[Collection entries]
★ ★ ★ ★ ★ ★ ★
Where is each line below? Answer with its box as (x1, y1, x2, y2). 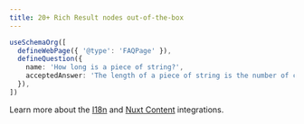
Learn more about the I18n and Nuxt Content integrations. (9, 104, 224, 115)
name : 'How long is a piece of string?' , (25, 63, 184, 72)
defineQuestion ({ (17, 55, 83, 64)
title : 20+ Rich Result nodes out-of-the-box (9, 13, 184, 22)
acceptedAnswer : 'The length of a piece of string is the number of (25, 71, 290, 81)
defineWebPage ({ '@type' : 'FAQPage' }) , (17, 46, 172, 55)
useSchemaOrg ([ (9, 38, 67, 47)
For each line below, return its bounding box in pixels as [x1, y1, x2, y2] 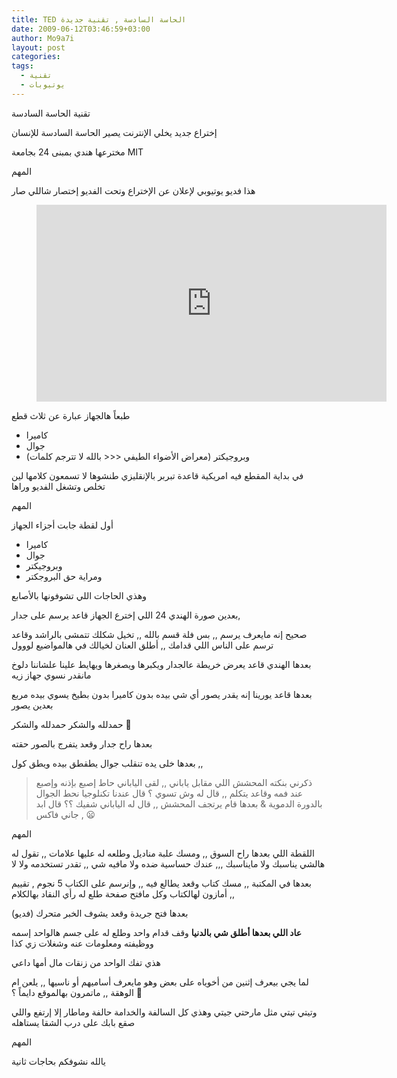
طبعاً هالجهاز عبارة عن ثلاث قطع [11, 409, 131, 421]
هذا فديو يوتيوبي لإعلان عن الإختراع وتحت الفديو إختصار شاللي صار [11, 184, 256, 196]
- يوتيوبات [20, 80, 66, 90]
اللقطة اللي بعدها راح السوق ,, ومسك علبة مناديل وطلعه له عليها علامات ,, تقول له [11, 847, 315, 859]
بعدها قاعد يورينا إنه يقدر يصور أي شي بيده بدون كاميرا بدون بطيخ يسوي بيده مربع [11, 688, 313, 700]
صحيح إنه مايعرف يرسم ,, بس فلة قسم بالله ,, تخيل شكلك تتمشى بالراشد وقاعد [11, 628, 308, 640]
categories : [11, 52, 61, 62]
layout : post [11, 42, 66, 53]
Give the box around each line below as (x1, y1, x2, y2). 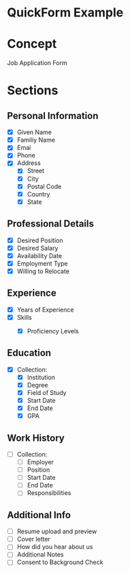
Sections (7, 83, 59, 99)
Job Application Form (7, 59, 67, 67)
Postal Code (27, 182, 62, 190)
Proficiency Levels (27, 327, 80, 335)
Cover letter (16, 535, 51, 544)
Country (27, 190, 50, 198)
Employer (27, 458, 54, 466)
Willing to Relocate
★ ★ ★ ★ ★ ★ ★
## What you will do:
Please output every entry exactly as written, apart from the pictures.

## The answer:
Where is each line below? Answer with its box as (x1, y1, x2, y2). 
Learn more about the I18n and Nuxt Content integrations. (9, 104, 224, 115)
name : 'How long is a piece of string?' , (25, 63, 184, 72)
defineQuestion ({ (17, 55, 83, 64)
title : 20+ Rich Result nodes out-of-the-box (9, 13, 184, 22)
acceptedAnswer : 'The length of a piece of string is the number of (25, 71, 290, 81)
defineWebPage ({ '@type' : 'FAQPage' }) , (17, 46, 172, 55)
useSchemaOrg ([ (9, 38, 67, 47)
For each line below, return its bounding box in pixels as [x1, y1, x2, y2] 
طبعاً هالجهاز عبارة عن ثلاث قطع [11, 409, 131, 421]
هذا فديو يوتيوبي لإعلان عن الإختراع وتحت الفديو إختصار شاللي صار [11, 184, 256, 196]
- يوتيوبات [20, 80, 66, 90]
اللقطة اللي بعدها راح السوق ,, ومسك علبة مناديل وطلعه له عليها علامات ,, تقول له [11, 847, 315, 859]
بعدها قاعد يورينا إنه يقدر يصور أي شي بيده بدون كاميرا بدون بطيخ يسوي بيده مربع [11, 688, 313, 700]
صحيح إنه مايعرف يرسم ,, بس فلة قسم بالله ,, تخيل شكلك تتمشى بالراشد وقاعد [11, 628, 308, 640]
categories : [11, 52, 61, 62]
layout : post [11, 42, 66, 53]
Give the box around each line below as (x1, y1, x2, y2). 
Sections (7, 83, 59, 99)
Job Application Form (7, 59, 67, 67)
Postal Code (27, 182, 62, 190)
Proficiency Levels (27, 327, 80, 335)
Cover letter (16, 535, 51, 544)
Country (27, 190, 50, 198)
Employer (27, 458, 54, 466)
Willing to Relocate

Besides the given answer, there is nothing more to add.